• WHAT TO DO: All records below must be reproduced exactly, although any pictures they contain are to be omitted.

• SUPPLIED DATA:
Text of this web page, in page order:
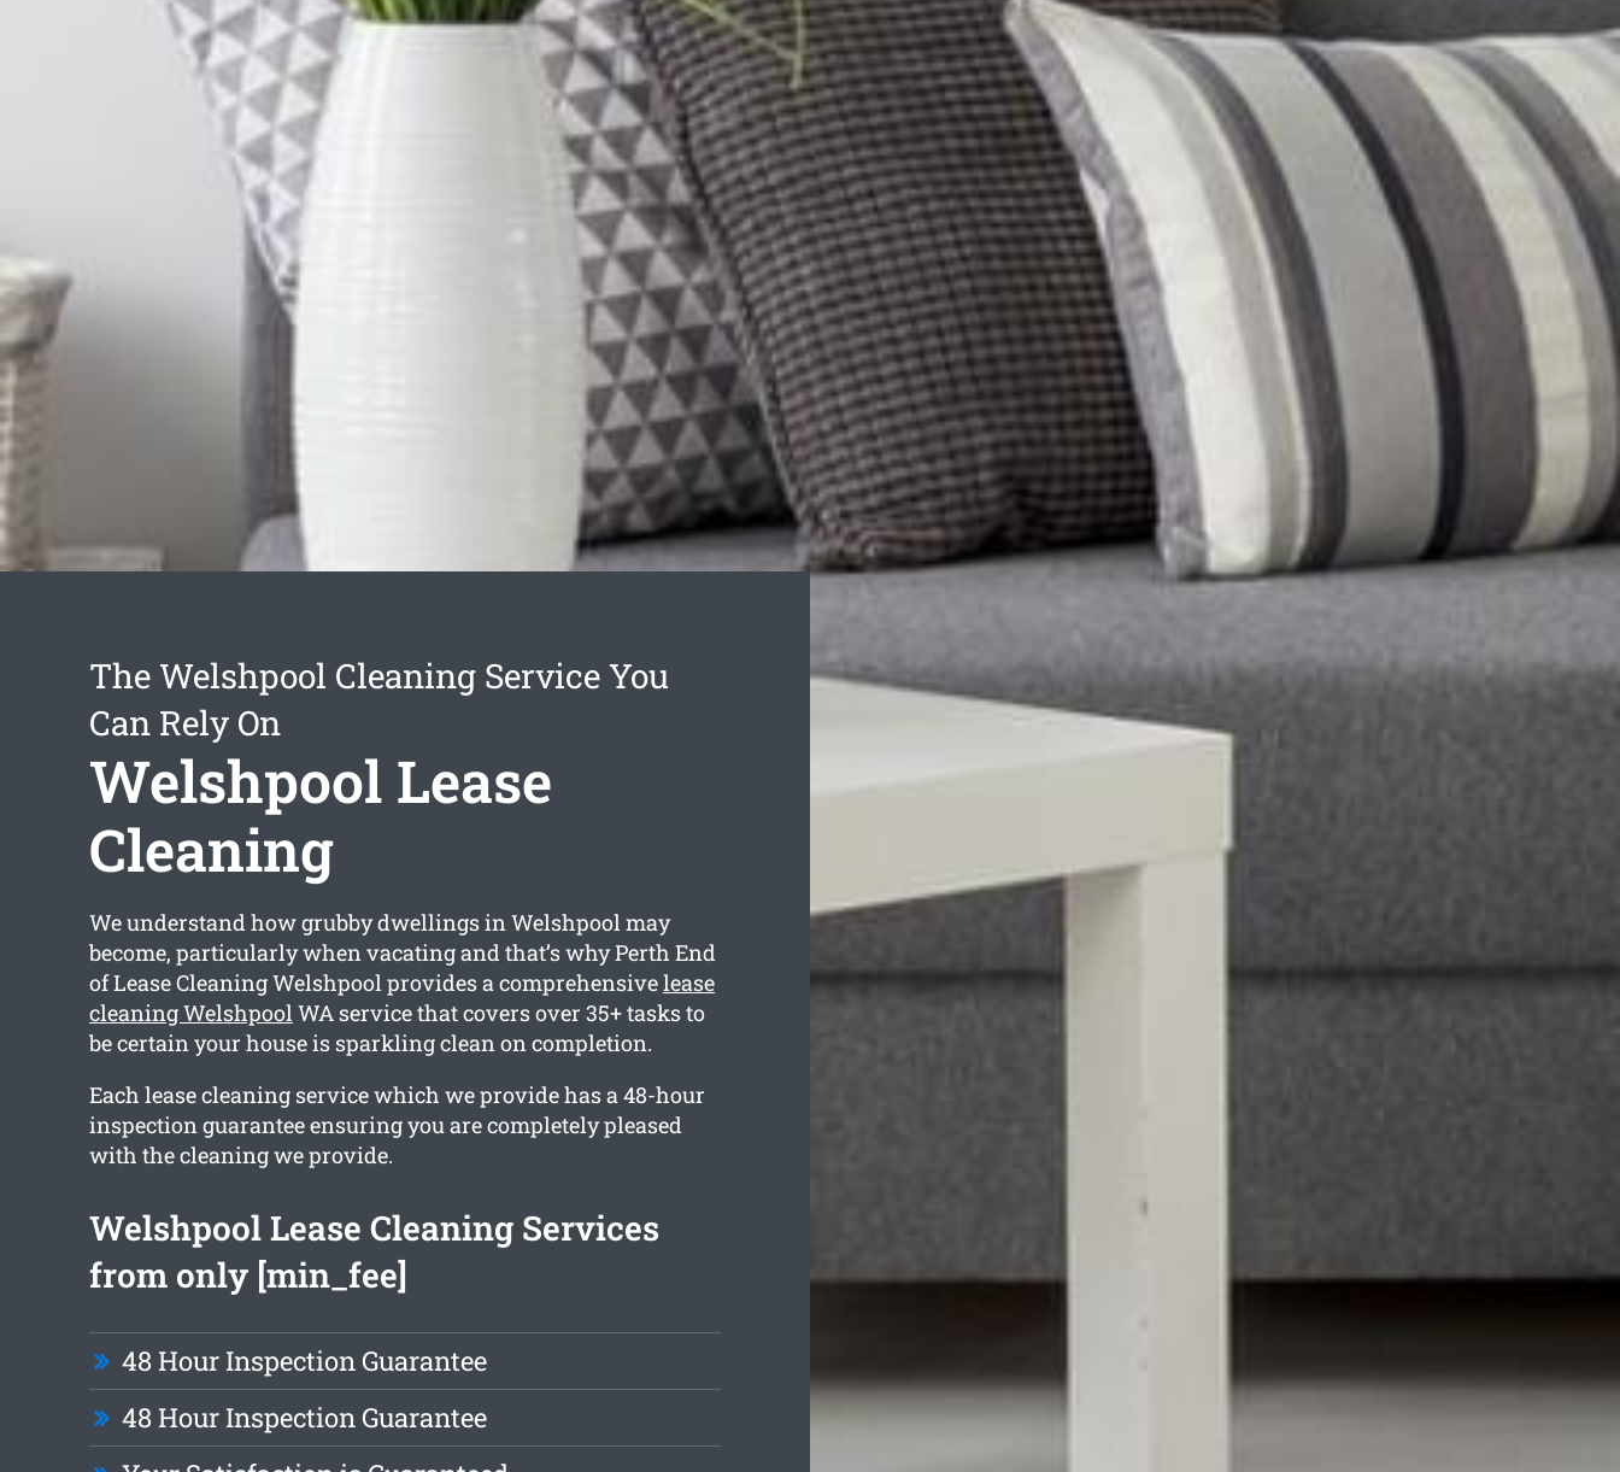
The Welshpool Cleaning Service You
Can Rely On
Welshpool Lease
Cleaning
We understand how grubby dwellings in Welshpool may
become, particularly when vacating and that’s why Perth End
of Lease Cleaning Welshpool provides a comprehensivelease
cleaning WelshpoolWA service that covers over 35+ tasks to
be certain your house is sparkling clean on completion.
Each lease cleaning service which we provide has a 48-hour
inspection guarantee ensuring you are completely pleased
with the cleaning we provide.
Welshpool Lease Cleaning Services
from only [min_fee]
48 Hour Inspection Guarantee
48 Hour Inspection Guarantee
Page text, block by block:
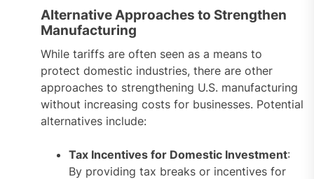
Alternative Approaches to Strengthen
Manufacturing
While tariffs are often seen as a means to
protect domestic industries, there are other
approaches to strengthening U.S. manufacturing
without increasing costs for businesses. Potential
alternatives include:
Tax Incentives for Domestic Investment:
By providing tax breaks or incentives for
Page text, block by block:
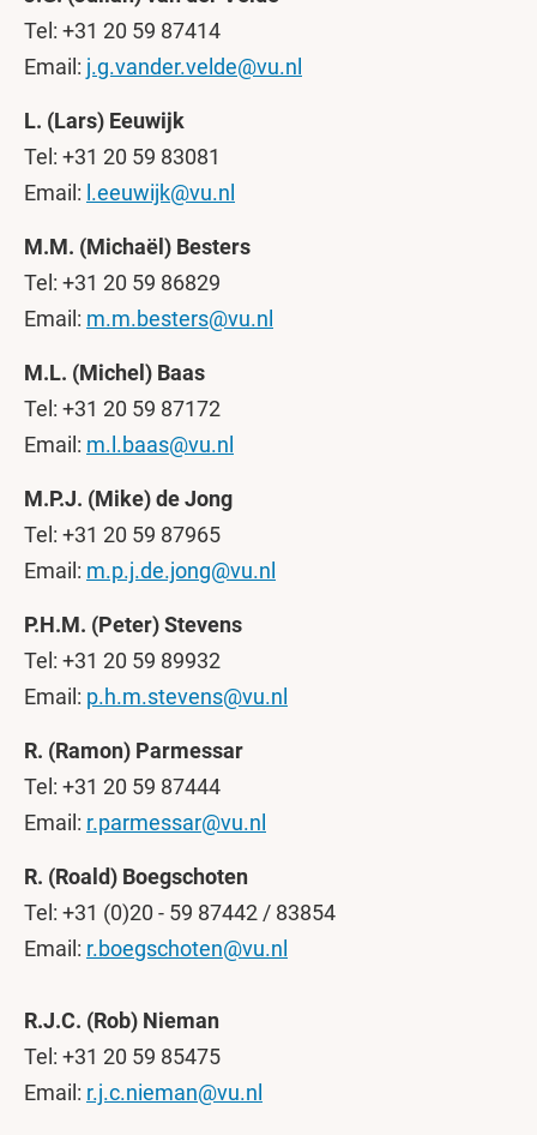
Tel: +31 20 59 87414
Email: j.g.vander.velde@vu.nl
L. (Lars) Eeuwijk
Tel: +31 20 59 83081
Email: l.eeuwijk@vu.nl
M.M. (Michaël) Besters
Tel: +31 20 59 86829
Email: m.m.besters@vu.nl
M.L. (Michel) Baas
Tel: +31 20 59 87172
Email: m.l.baas@vu.nl
M.P.J. (Mike) de Jong
Tel: +31 20 59 87965
Email: m.p.j.de.jong@vu.nl
P.H.M. (Peter) Stevens
Tel: +31 20 59 89932
Email: p.h.m.stevens@vu.nl
R. (Ramon) Parmessar
Tel: +31 20 59 87444
Email: r.parmessar@vu.nl
R. (Roald) Boegschoten
Tel: +31 (0)20 - 59 87442 / 83854
Email: r.boegschoten@vu.nl
R.J.C. (Rob) Nieman
Tel: +31 20 59 85475
Email: r.j.c.nieman@vu.nl
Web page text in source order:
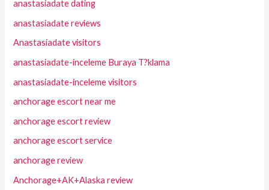
anastasiadate dating
anastasiadate reviews
Anastasiadate visitors
anastasiadate-inceleme Buraya T?klama
anastasiadate-inceleme visitors
anchorage escort near me
anchorage escort review
anchorage escort service
anchorage review
Anchorage+AK+Alaska review
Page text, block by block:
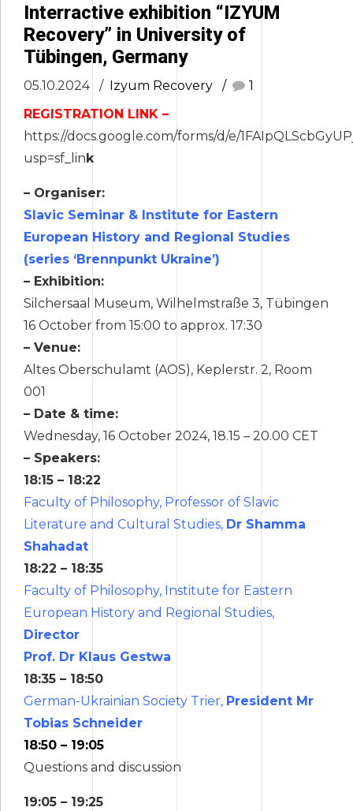
Interractive exhibition “IZYUM
Recovery” in University of
Tübingen, Germany
05.10.2024 Izyum Recovery
1
REGISTRATION LINK –
https://docs.google.com/forms/d/e/
usp=sf_lin k
– Organiser:
Slavic Seminar & Institute for Eastern
European History and Regional Studies
(series ‘Brennpunkt Ukraine’)
– Exhibition:
Silchersaal Museum, Wilhelmstraße 3, Tübingen
16 October from 15:00 to approx. 17:30
– Venue:
Altes Oberschulamt (AOS), Keplerstr. 2, Room
001
– Date & time:
Wednesday, 16 October 2024, 18.15 – 20.00 CET
– Speakers:
18:15 – 18:22
Faculty of Philosophy, Professor of Slavic
Literature and Cultural Studies, Dr Shamma
Shahadat
18:22 – 18:35
Faculty of Philosophy, Institute for Eastern
European History and Regional Studies,
Director
Prof. Dr Klaus Gestwa
18:35 – 18:50
German-Ukrainian Society Trier, President Mr
Tobias Schneider
18:50 – 19:05
Questions and discussion
19:05 – 19:25
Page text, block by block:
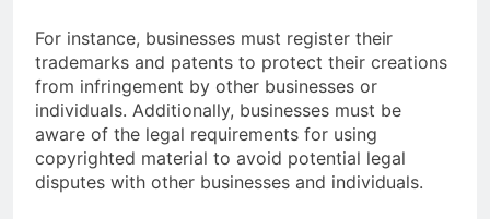
For instance, businesses must register their
trademarks and patents to protect their creations
from infringement by other businesses or
individuals. Additionally, businesses must be
aware of the legal requirements for using
copyrighted material to avoid potential legal
disputes with other businesses and individuals.
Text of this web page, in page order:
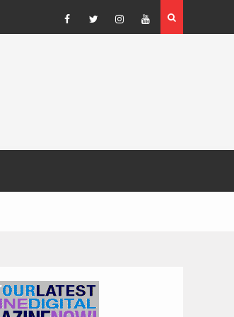
Weather Forecast – Elizabeth Salewsky
Facebook
TwitterInstagram
YouTube
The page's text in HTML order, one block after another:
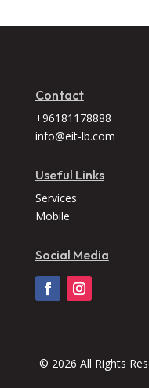
Contact
+96181178888
info@eit-lb.com
Useful Links
Services
Mobile
Social Media
© 2026 All Rights
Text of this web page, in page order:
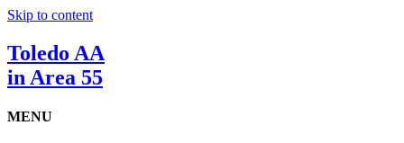
Skip to content
Toledo AA
in Area 55
MENU
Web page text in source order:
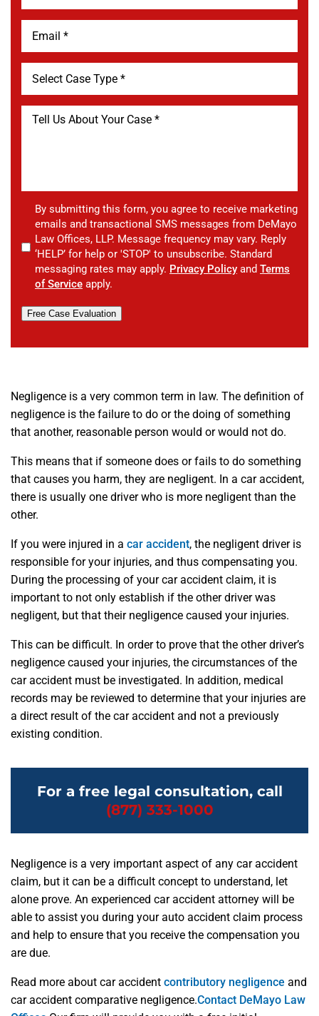
By submitting this form, you agree to receive marketing
emails and transactional SMS messages from DeMayo
Law Offices, LLP. Message frequency may vary. Reply
‘HELP’ for help or 'STOP' to unsubscribe. Standard
messaging rates may apply. Privacy Policy and Terms
of Service apply.
Free Case Evaluation
Negligence is a very common term in law. The definition of
negligence is the failure to do or the doing of something
that another, reasonable person would or would not do.
This means that if someone does or fails to do something
that causes you harm, they are negligent. In a car accident,
there is usually one driver who is more negligent than the
other.
If you were injured in a car accident, the negligent driver is
responsible for your injuries, and thus compensating you.
During the processing of your car accident claim, it is
important to not only establish if the other driver was
negligent, but that their negligence caused your injuries.
This can be difficult. In order to prove that the other driver’s
negligence caused your injuries, the circumstances of the
car accident must be investigated. In addition, medical
records may be reviewed to determine that your injuries are
a direct result of the car accident and not a previously
existing condition.
For a free legal consultation, call
(877) 333-1000
Negligence is a very important aspect of any car accident
claim, but it can be a difficult concept to understand, let
alone prove. An experienced car accident attorney will be
able to assist you during your auto accident claim process
and help to ensure that you receive the compensation you
are due.
Read more about car accident contributory negligence and
car accident comparative negligence.Contact DeMayo Law
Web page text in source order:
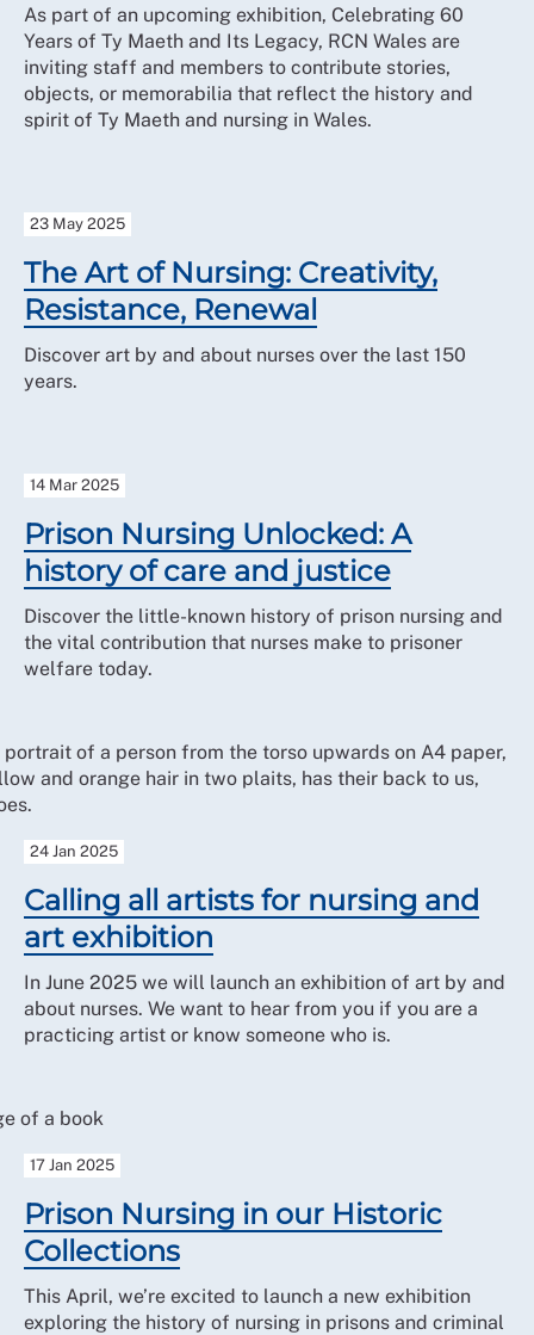
As part of an upcoming exhibition, Celebrating 60
Years of Ty Maeth and Its Legacy, RCN Wales are
inviting staff and members to contribute stories,
objects, or memorabilia that reflect the history and
spirit of Ty Maeth and nursing in Wales.
23 May 2025
The Art of Nursing: Creativity,
Resistance, Renewal
Discover art by and about nurses over the last 150
years.
14 Mar 2025
Prison Nursing Unlocked: A
history of care and justice
Discover the little-known history of prison nursing and
the vital contribution that nurses make to prisoner
welfare today.
24 Jan 2025
Calling all artists for nursing and
art exhibition
In June 2025 we will launch an exhibition of art by and
about nurses. We want to hear from you if you are a
practicing artist or know someone who is.
17 Jan 2025
Prison Nursing in our Historic
Collections
This April, we’re excited to launch a new exhibition
exploring the history of nursing in prisons and criminal
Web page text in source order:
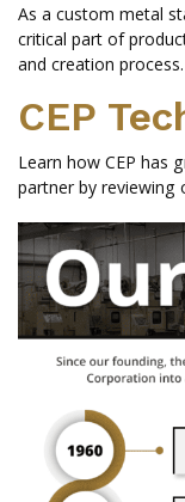
As a custom metal
critical part of
and creation process.
CEP
Learn how CEP has
partner by reviewing
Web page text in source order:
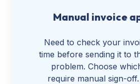
Manual invoice
Need to check your
time before sending it to
problem. Choose
require manual sign-
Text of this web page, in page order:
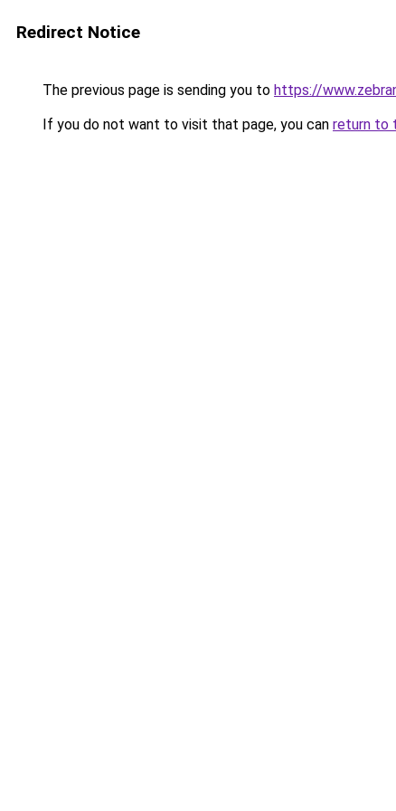
Redirect Notice
The previous page is sending you to https://
If you do not want to visit that page, you can return to

• TASK SOLUTION:
Text of this web page, in page order:
The Welshpool Cleaning Service You
Can Rely On
Welshpool Lease
Cleaning
We understand how grubby dwellings in Welshpool may
become, particularly when vacating and that’s why Perth End
of Lease Cleaning Welshpool provides a comprehensivelease
cleaning WelshpoolWA service that covers over 35+ tasks to
be certain your house is sparkling clean on completion.
Each lease cleaning service which we provide has a 48-hour
inspection guarantee ensuring you are completely pleased
with the cleaning we provide.
Welshpool Lease Cleaning Services
from only [min_fee]
48 Hour Inspection Guarantee
48 Hour Inspection Guarantee
Page text, block by block:
Alternative Approaches to Strengthen
Manufacturing
While tariffs are often seen as a means to
protect domestic industries, there are other
approaches to strengthening U.S. manufacturing
without increasing costs for businesses. Potential
alternatives include:
Tax Incentives for Domestic Investment:
By providing tax breaks or incentives for
Page text, block by block:
Tel: +31 20 59 87414
Email: j.g.vander.velde@vu.nl
L. (Lars) Eeuwijk
Tel: +31 20 59 83081
Email: l.eeuwijk@vu.nl
M.M. (Michaël) Besters
Tel: +31 20 59 86829
Email: m.m.besters@vu.nl
M.L. (Michel) Baas
Tel: +31 20 59 87172
Email: m.l.baas@vu.nl
M.P.J. (Mike) de Jong
Tel: +31 20 59 87965
Email: m.p.j.de.jong@vu.nl
P.H.M. (Peter) Stevens
Tel: +31 20 59 89932
Email: p.h.m.stevens@vu.nl
R. (Ramon) Parmessar
Tel: +31 20 59 87444
Email: r.parmessar@vu.nl
R. (Roald) Boegschoten
Tel: +31 (0)20 - 59 87442 / 83854
Email: r.boegschoten@vu.nl
R.J.C. (Rob) Nieman
Tel: +31 20 59 85475
Email: r.j.c.nieman@vu.nl
Web page text in source order:
anastasiadate dating
anastasiadate reviews
Anastasiadate visitors
anastasiadate-inceleme Buraya T?klama
anastasiadate-inceleme visitors
anchorage escort near me
anchorage escort review
anchorage escort service
anchorage review
Anchorage+AK+Alaska review
Page text, block by block:
Interractive exhibition “IZYUM
Recovery” in University of
Tübingen, Germany
05.10.2024 Izyum Recovery
1
REGISTRATION LINK –
https://docs.google.com/forms/d/e/
usp=sf_lin k
– Organiser:
Slavic Seminar & Institute for Eastern
European History and Regional Studies
(series ‘Brennpunkt Ukraine’)
– Exhibition:
Silchersaal Museum, Wilhelmstraße 3, Tübingen
16 October from 15:00 to approx. 17:30
– Venue:
Altes Oberschulamt (AOS), Keplerstr. 2, Room
001
– Date & time:
Wednesday, 16 October 2024, 18.15 – 20.00 CET
– Speakers:
18:15 – 18:22
Faculty of Philosophy, Professor of Slavic
Literature and Cultural Studies, Dr Shamma
Shahadat
18:22 – 18:35
Faculty of Philosophy, Institute for Eastern
European History and Regional Studies,
Director
Prof. Dr Klaus Gestwa
18:35 – 18:50
German-Ukrainian Society Trier, President Mr
Tobias Schneider
18:50 – 19:05
Questions and discussion
19:05 – 19:25
Page text, block by block:
For instance, businesses must register their
trademarks and patents to protect their creations
from infringement by other businesses or
individuals. Additionally, businesses must be
aware of the legal requirements for using
copyrighted material to avoid potential legal
disputes with other businesses and individuals.
Text of this web page, in page order:
Weather Forecast – Elizabeth Salewsky
Facebook
TwitterInstagram
YouTube
The page's text in HTML order, one block after another:
Contact
+96181178888
info@eit-lb.com
Useful Links
Services
Mobile
Social Media
© 2026 All Rights
Text of this web page, in page order:
Skip to content
Toledo AA
in Area 55
MENU
Web page text in source order:
By submitting this form, you agree to receive marketing
emails and transactional SMS messages from DeMayo
Law Offices, LLP. Message frequency may vary. Reply
‘HELP’ for help or 'STOP' to unsubscribe. Standard
messaging rates may apply. Privacy Policy and Terms
of Service apply.
Free Case Evaluation
Negligence is a very common term in law. The definition of
negligence is the failure to do or the doing of something
that another, reasonable person would or would not do.
This means that if someone does or fails to do something
that causes you harm, they are negligent. In a car accident,
there is usually one driver who is more negligent than the
other.
If you were injured in a car accident, the negligent driver is
responsible for your injuries, and thus compensating you.
During the processing of your car accident claim, it is
important to not only establish if the other driver was
negligent, but that their negligence caused your injuries.
This can be difficult. In order to prove that the other driver’s
negligence caused your injuries, the circumstances of the
car accident must be investigated. In addition, medical
records may be reviewed to determine that your injuries are
a direct result of the car accident and not a previously
existing condition.
For a free legal consultation, call
(877) 333-1000
Negligence is a very important aspect of any car accident
claim, but it can be a difficult concept to understand, let
alone prove. An experienced car accident attorney will be
able to assist you during your auto accident claim process
and help to ensure that you receive the compensation you
are due.
Read more about car accident contributory negligence and
car accident comparative negligence.Contact DeMayo Law
Web page text in source order:
As part of an upcoming exhibition, Celebrating 60
Years of Ty Maeth and Its Legacy, RCN Wales are
inviting staff and members to contribute stories,
objects, or memorabilia that reflect the history and
spirit of Ty Maeth and nursing in Wales.
23 May 2025
The Art of Nursing: Creativity,
Resistance, Renewal
Discover art by and about nurses over the last 150
years.
14 Mar 2025
Prison Nursing Unlocked: A
history of care and justice
Discover the little-known history of prison nursing and
the vital contribution that nurses make to prisoner
welfare today.
24 Jan 2025
Calling all artists for nursing and
art exhibition
In June 2025 we will launch an exhibition of art by and
about nurses. We want to hear from you if you are a
practicing artist or know someone who is.
17 Jan 2025
Prison Nursing in our Historic
Collections
This April, we’re excited to launch a new exhibition
exploring the history of nursing in prisons and criminal
Web page text in source order:
As a custom metal
critical part of
and creation process.
CEP
Learn how CEP has
partner by reviewing
Web page text in source order:
Manual invoice
Need to check your
time before sending it to
problem. Choose
require manual sign-
Text of this web page, in page order:
Redirect Notice
The previous page is sending you to https://
If you do not want to visit that page, you can return to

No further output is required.